I want to fit with 20 parameters. For 5 of them I want to use a prior drawn from a 5D sample (I got this from a previous fit). I emphasize that my priors are not simple analytical functions, rather I have this 5D samples that has the shape say (5 x 10000). How to do this?
Can I simply use something like the following?
data {
//some data
matrix[5, 10000] prior;
}
parameters {
real theta[20];
}
model {
int chosen_index;
chosen_index=uniform(0,10000);
for (i in 1:6) {
theta[i] = prior[i,chosen_index]
//or it should be theta[i] ~ prior[i,:] ?
}
for (i in 6:21) {
theta[i] ~ uniform(-100,100) //uniform prior on the rest of the parameters
}
// Likelihood model for your observed data
}
You need to come up with a 5-dimensional parametric function that is approximately proportional to the prior implied by your samples.

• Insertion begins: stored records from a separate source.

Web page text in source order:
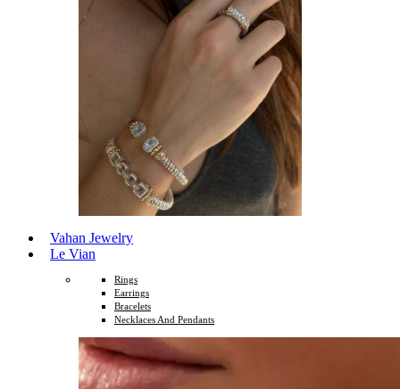
Vahan Jewelry
Le Vian
Rings
Earrings
Bracelets
Necklaces And Pendants
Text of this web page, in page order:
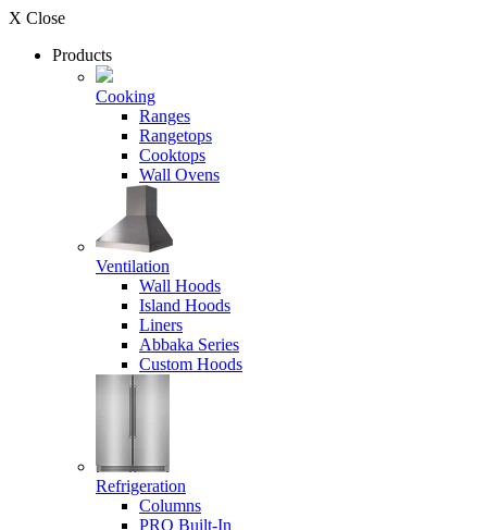
X Close
Products
Cooking
Ranges
Rangetops
Cooktops
Wall Ovens
Ventilation
Wall Hoods
Island Hoods
Liners
Abbaka Series
Custom Hoods
Refrigeration
Columns
PRO Built-In
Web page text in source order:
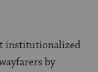
institutionalized
by
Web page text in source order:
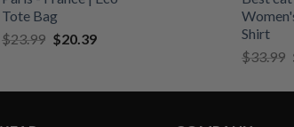
$25.99.
Tote Bag
$23.99 Original
$23.99.
$20.39Current
$20.39.
Shirt
$33.99
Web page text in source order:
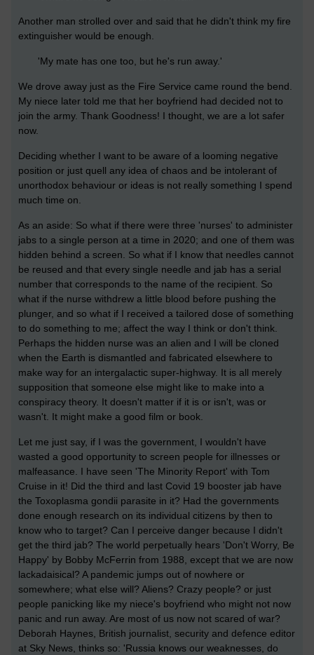
Another man strolled over and said that he didn't think my fire
extinguisher would be enough.
'My mate has one too, but he's run away.'
We drove away just as the Fire Service came round the bend.
My niece later told me that her boyfriend had decided not to
join the army. Thank Goodness! I thought, we are a lot safer
now.
Deciding whether I want to be aware of a looming negative
position or just quell any idea of chaos and be intolerant of
unorthodox behaviour or ideas is not really something I spend
much time on.
As an aside: So what if there were three 'nurses' to administer
jabs to a single person at a time in 2020; and one of them was
hidden behind a screen. So what if I know that needles cannot
be reused and that every single needle and jab has a serial
number that corresponds to the name of the recipient. So
what if the nurse withdrew a little blood before pushing the
plunger, and so what if I received a tailored dose of something
to do something to me; affect the way I think or don't think.
Perhaps the hidden nurse was an alien and I will be cloned
when the Earth is dismantled and fabricated elsewhere to
make way for an intergalactic super-highway. It is all merely
supposition that someone else might like to make into a
conspiracy theory. It doesn't matter if it is or isn't, was or
wasn't. It might make a good film or book.
Let me just say, if I was the government, I wouldn't have
wasted a good opportunity to screen people for illnesses or
malfeasance. I have seen 'The Minority Report' with Tom
Cruise in it! Did the third and last Covid 19 booster jab have
the Toxoplasma gondii parasite in it? Had the governments
done enough research on its individual citizens by then to
know who to target? Can I perceive danger because I didn't
get the third jab? The world perpetually hears 'Don't Worry, Be
Happy' by Bobby McFerrin from 1988, except that we are now
lackadaisical? A pandemic jumps out of nowhere or
somewhere; what else will? Aliens? Crazy people? or just
people panicking like my niece's boyfriend who might not now
panic and run away. Are most of us now not scared of war?
Deborah Haynes, British journalist, security and defence editor
at Sky News , thinks so: 'Russia knows our weaknesses, do
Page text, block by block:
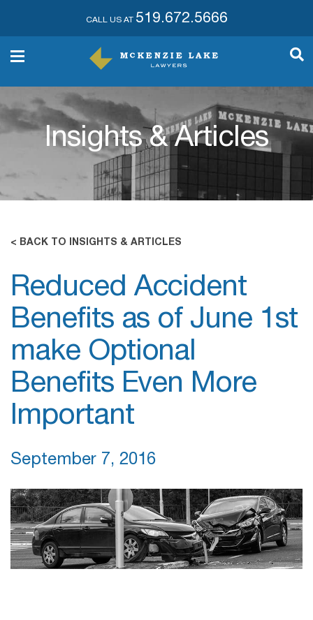
CALL US AT 519.672.5666
Insights & Articles
< BACK TO INSIGHTS & ARTICLES
Reduced Accident
Benefits as of June 1st
make Optional
Benefits Even More
Important
September 7, 2016
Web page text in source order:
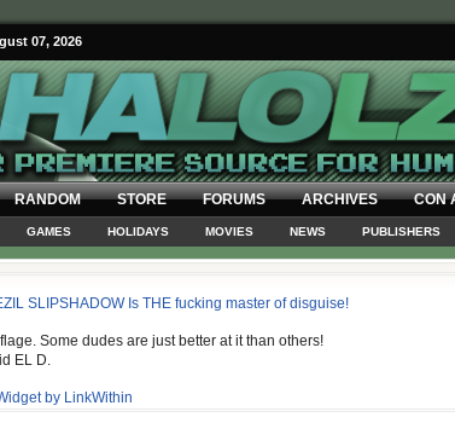
07, 2026
RANDOM STORE FORUMS ARCHIVES CON
GAMES HOLIDAYS MOVIES NEWS PUBLISHERS
Some dudes are just better at it than others!
EL D.

Alternatively, you could try to write down a model that fits your previous model (that yielded your samples) and your current model jointly, in effect substituting the previous model itself in place of the parametric function.
I don’t necessarily recommend this approach, but if you really want you can pass all of the prior samples as data, write a function to compute the density based on your chosen kernel at an arbitrary point in parameter space, and then increment the target by the logarithm of this density.
If a multi variate normal mixture is ok for you (which should really work), then you can use the mixstanvar functionality from RBesT to have a previously fitted multivariate normal mixture applied to your sample as a prior in a brms model… see
It should be consistent with Bayesian updating if you just add the sample you want to use as a prior to your dataset? It’s probably not the same in terms of how stan handles it in the implementation, but the posterior should be the same I think.
Edit I misread your innitial post.
You can generate new samples based on your parameter samples from the posterior predictive distribution and add those to your dataset. I am not entirely sure how large the sample would have to be though.